Засветив лампаду, она загасила мох и некоторое время сидела, глядя на этот до ужаса древний глиняный светильник. Помещение залил неяркий теплый свет, позволивший ей разглядеть другие непривычные детали. Она сидела в маленькой комнате, оштукатуренные стены которой были покрыты характерными фресками. Стиль росписи, несомненно, относился к древнеримской культуре: птицы, сады, постройки, загадочные женские фигуры, исполняющие какой-то религиозный ритуал, включавший в себя вино, и птиц, и танцы. Она почти воочию слышала музыку нарисованных лир и дудок. От украшенных цветами алтарей поднимались нарисованные завитки дыма. Пол комнаты украшался мозаичным изображением какого-то античного мифа — кажется, Прозерпины и Цереры, решила Бренна. Тревога снова охватила ее и тут же погасла, когда она увидела на стене среди всего этого языческого великолепия маленькое распятие.
— Где я? — вслух прошептала она.
— Как где? — прошелестел в мозгу ответ Морганы. — В Кэр-Удей, разумеется…
Бренна все еще пыталась переварить этот ответ, когда дверь распахнулась, и в комнату влетел запыхавшийся юноша.
— Тетя Моргана! Быстрее, тетя, идемте со мной! — Голос мальчишки срывался от волнения. — Там… Арториус и дядя Анцелотис… они приехали со страшными вестями. Лот Льюддок погиб в бою с пиктами на границе, а Анцелотис упал без сознания при въезде в Кэр-Удей!
Кровь разом отхлынула от лица Морганы. Она испустила сдавленный вскрик и пошатнулась, готовая вот-вот лишиться чувств от потрясения. С болью и ужасом Бренна поняла, что этот Лот Льюддок приходился Моргане мужем. Надо отдать мальчику должное: он тут же плеснул в чашку вина из стоявшего рядом с лампадой глиняного кувшина и осторожно поднес к ее губам. Чтобы не упасть, Моргана привалилась к пареньку, крепко стиснув его руку. Дрожащими руками она приняла у него чашу и сделала глоток. Однако когда она совладала с собой и заговорила, слова ее потрясли Бренну.

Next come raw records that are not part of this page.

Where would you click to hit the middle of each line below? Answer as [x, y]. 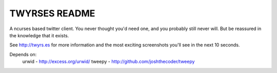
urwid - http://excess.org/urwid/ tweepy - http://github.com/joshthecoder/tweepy [108, 62]
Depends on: [23, 54]
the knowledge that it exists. [39, 35]
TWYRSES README [52, 13]

— Саксы могут воспользоваться нашим смятением… Боже праведный, Медройт, худшего момента для смерти твоего дяди не найти. Мы не можем позволить себе выказать саксам свою слабость, иначе они набросятся всей стаей, как шакалы в ночи, растерев нас между молотом своих мечей и наковальней надвигающихся пиктов.
Думать в такую минуту прежде всего о своем народе…
И все же боль утраты жгла сердце, которое они делили теперь вдвоем, и это заставляло ее (или их) пальцы еще крепче стискивать руку племянника. А где-то там, вдалеке, в милях пути по древней каменной дороге, по которой они с Медройтом пришли сюда — римской дороге, сообразила Бренна, пронзившей шотландские холмы, — у Морганы остался сын, который должен стать королем. Ее боязнь за безопасность мальчика и его младшего брата горела почти так же сильно, как горе, а жгла вдвое больнее. И Бренна не могла остаться безучастной к этим переживаниям, от которых ее уважение к скорбящей королеве росло все больше.